SPARQL CONSTRUCT chunked inconsistent with SPARQL CONSTRUCT

linkedpipes / etl

LinkedPipes ETL is an RDF based, lightweight ETL tool

https://etl.linkedpipes.com

Other

147 stars 30 forks source link

SPARQL CONSTRUCT chunked inconsistent with SPARQL CONSTRUCT #343

Open jindrichmynarz opened 7 years ago

jindrichmynarz commented 7 years ago

SPARQL CONSTRUCT chunked is inconsistent with SPARQL CONSTRUCT when provided with no input. Given a query that doesn't require input, SPARQL CONSTRUCT produces output, but SPARQL CONSTRUCT chunked produces no output. A pipeline to replicate the issue shows the difference. SPARQL CONSTRUCT chunked should preferably behave the same SPARQL CONSTRUCT.

Tested using the develop version 2cdf1becdb95be5bc78782beab943c81f3763b19.

skodapetr commented 7 years ago

Chunked load each chunk and transform it. So if there is no input no transformation is done.

Regular component transforms graph in input RDF repository. The graph is always created by backend as the "content" is not the graph it self, bu rather the triples inside. The given query is executed in every case.

The difference between representations of the "empty" state is the cause of this issue. This difference comes to play for very chunked/non-chunked component. Thus it may be better to adopt a system solution.

The question is how to represent an "empty" state for chunked and non-chunked components and how it should be handled. Or we can consider this behaviour just as a side effect (it should be documented) of the current design.

jindrichmynarz commented 7 years ago

There are (at least) two options for representing empty state:

Nothing
Empty RDF data unit

Either one if fine with me, but the empty state should be the same for both chunked and non-chunked SPARQL CONSTRUCT.

skodapetr commented 7 years ago

So you basically propose to introduce a check isEmpty and call it before every component and if the input is empty then the component should to nothing? So it would not be possible to run SPARQL construct on empty input any more.

If the input is empty should do component do nothing or fail .. ? Also as the check would need to be integrated for all components (to remain consistent) this would mean to extract this functionality outside the components as a QA service. However this may also cause issues as in some cases the empty input can be ok - for example error processing.

However re-thinking the issue .. it's clear that the described behaviour (inconsistency) can be easily reproduced by single component without input. But can you provide an example of bigger pipeline, where SPARQL constructs are connected to something - to get other scenario? Or is this issue only about the single special case, where there is no input to the SPARQL construct components.

jindrichmynarz commented 7 years ago

No, I don't propose any such check. I think the implementation details are irrelevant at this point. What the issue is about is consistent interface.

Re-thinking this a bit more, both components should produce output even if provided with empty input. There are SPARQL CONSTRUCT queries that don't require input data, such as those for generating data.
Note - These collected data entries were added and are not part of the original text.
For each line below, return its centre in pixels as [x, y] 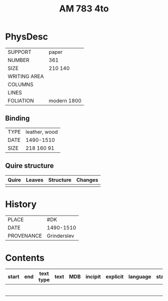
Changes [87, 180]
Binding [17, 119]
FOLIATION [21, 100]
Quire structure [29, 166]
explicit [115, 277]
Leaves [34, 180]
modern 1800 [65, 100]
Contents [25, 258]
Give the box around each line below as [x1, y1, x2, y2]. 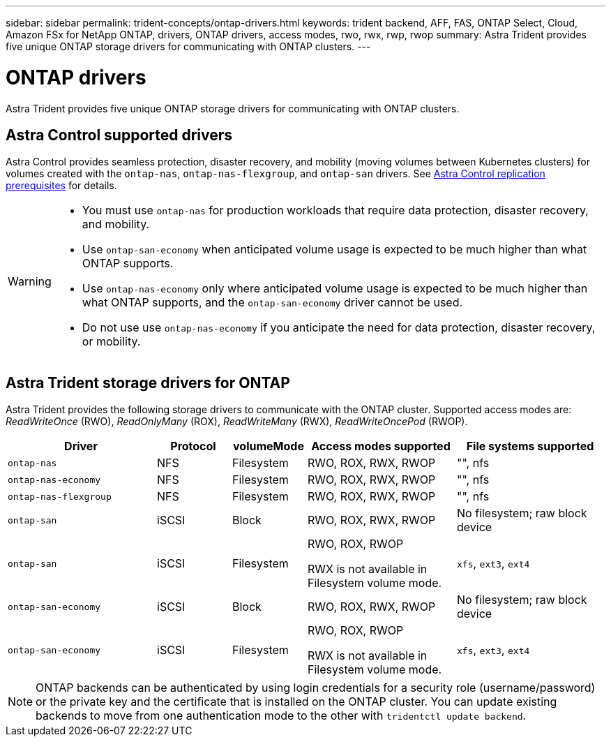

An example of a bigger pipeline may be a test for the components that generates data either via SPARQL CONSTRUCT (to test components operating on non-chunked input) or SPARQL CONSTRUCT chunked (to test components operating on chunked input).

jakubklimek commented 7 years ago

I see no point in making the two ways consistent. Regular takes RDF data (and empty graph is OK) and can be used to generate data. Chunked takes chunks. An empty chunk should be OK. But no chunks make no sense and should fail.

jindrichmynarz commented 7 years ago

The regular SPARQL CONSTRUCT takes no data too.

I think SPARQL CONSTRUCT and SPARQL CONSTRUCT chunked should be interchangeable, provided their input has the correct type, so that users can optimize a pipeline by simply replacing the component without worrying about inconsistencies.

jakubklimek commented 7 years ago

@skodapetr Could we run the query on an artificially created empty chunk if there is no chunk provided on the input? This would solve the issue.